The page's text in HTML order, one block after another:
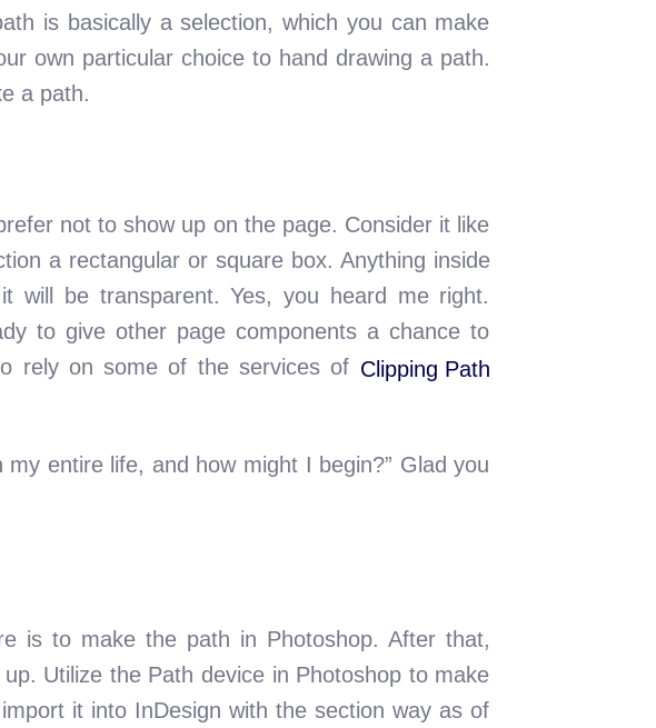
is basically a selection, which you can make
own particular choice to hand drawing a path.
a path.
not to show up on the page. Consider it like
a rectangular or square box. Anything inside
will be transparent. Yes, you heard me right.
to give other page components a chance to
rely on some of the services of Clipping Path
entire life, and how might I begin?” Glad you
is to make the path in Photoshop. After that,
Utilize the Path device in Photoshop to make
it into InDesign with the section way as of
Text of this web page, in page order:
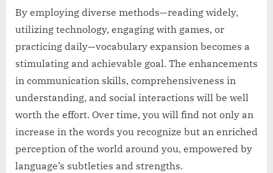
By employing diverse methods—reading widely,
utilizing technology, engaging with games, or
practicing daily—vocabulary expansion becomes a
stimulating and achievable goal. The enhancements
in communication skills, comprehensiveness in
understanding, and social interactions will be well
worth the effort. Over time, you will find not only an
increase in the words you recognize but an enriched
perception of the world around you, empowered by
language’s subtleties and strengths.
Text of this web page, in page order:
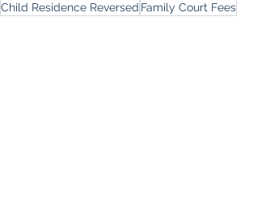
Child Residence Reversed Family Court Fees
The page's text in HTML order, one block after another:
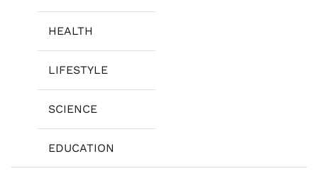
HEALTH
LIFESTYLE
SCIENCE
EDUCATION
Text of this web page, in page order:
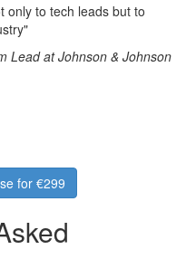
only to tech leads but to
Lead at Johnson & Johnson
for€299
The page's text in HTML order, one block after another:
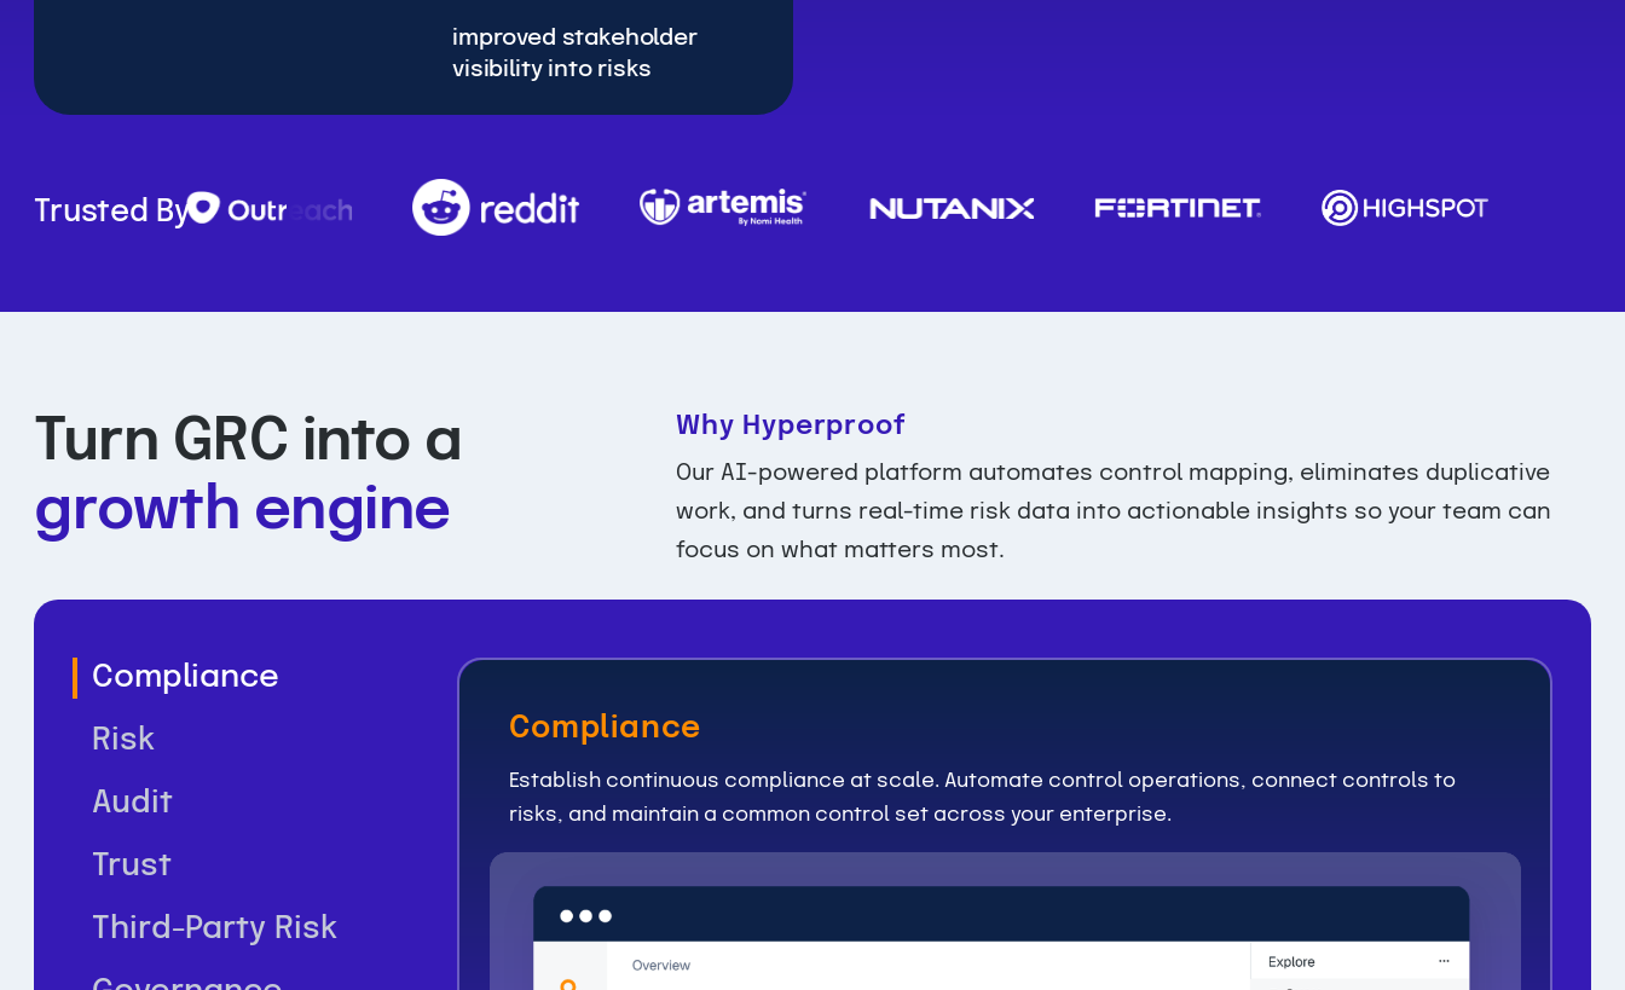
improved stakeholder
visibility into risks
Trusted By
Turn GRC into a
growth engine
Why Hyperproof
Our AI-powered platform automates control mapping, eliminates duplicative
work, and turns real-time risk data into actionable insights so your team can
focus on what matters most.
Compliance
Risk
Audit
Trust
Third-Party Risk
Compliance
Establish continuous compliance at scale. Automate control operations, connect controls to
risks, and maintain a common control set across your enterprise.
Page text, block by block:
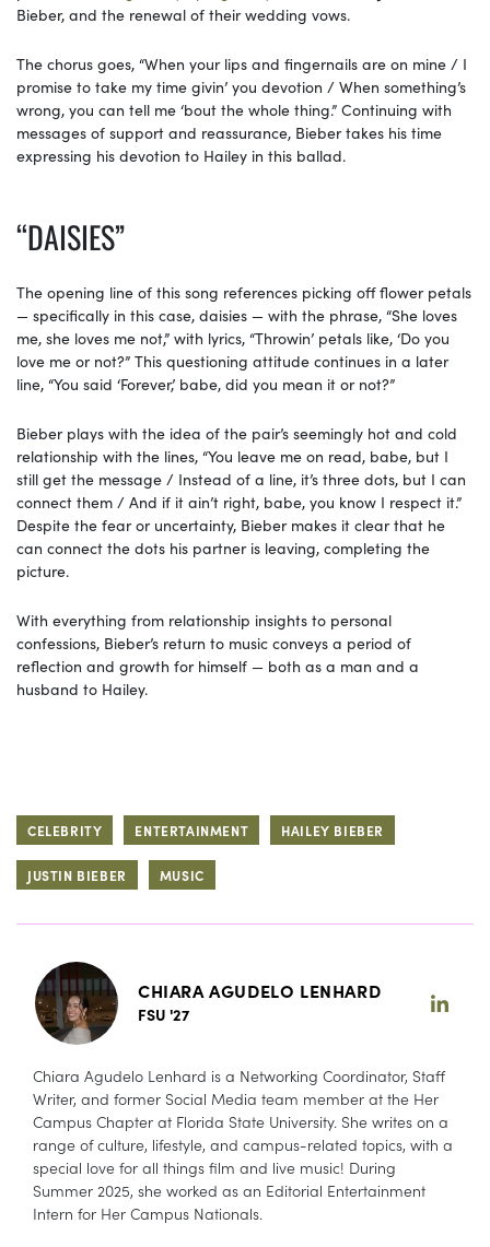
_ _ _ _ _
[What to do] Leave the pictures out and set down the rest of the listing above exactly.

[The answer]
The page's text in HTML order, one block after another:
is basically a selection, which you can make
own particular choice to hand drawing a path.
a path.
not to show up on the page. Consider it like
a rectangular or square box. Anything inside
will be transparent. Yes, you heard me right.
to give other page components a chance to
rely on some of the services of Clipping Path
entire life, and how might I begin?” Glad you
is to make the path in Photoshop. After that,
Utilize the Path device in Photoshop to make
it into InDesign with the section way as of
Text of this web page, in page order:
By employing diverse methods—reading widely,
utilizing technology, engaging with games, or
practicing daily—vocabulary expansion becomes a
stimulating and achievable goal. The enhancements
in communication skills, comprehensiveness in
understanding, and social interactions will be well
worth the effort. Over time, you will find not only an
increase in the words you recognize but an enriched
perception of the world around you, empowered by
language’s subtleties and strengths.
Text of this web page, in page order:
Child Residence Reversed Family Court Fees
The page's text in HTML order, one block after another:
HEALTH
LIFESTYLE
SCIENCE
EDUCATION
Text of this web page, in page order:
only to tech leads but to
Lead at Johnson & Johnson
for€299
The page's text in HTML order, one block after another:
improved stakeholder
visibility into risks
Trusted By
Turn GRC into a
growth engine
Why Hyperproof
Our AI-powered platform automates control mapping, eliminates duplicative
work, and turns real-time risk data into actionable insights so your team can
focus on what matters most.
Compliance
Risk
Audit
Trust
Third-Party Risk
Compliance
Establish continuous compliance at scale. Automate control operations, connect controls to
risks, and maintain a common control set across your enterprise.
Page text, block by block:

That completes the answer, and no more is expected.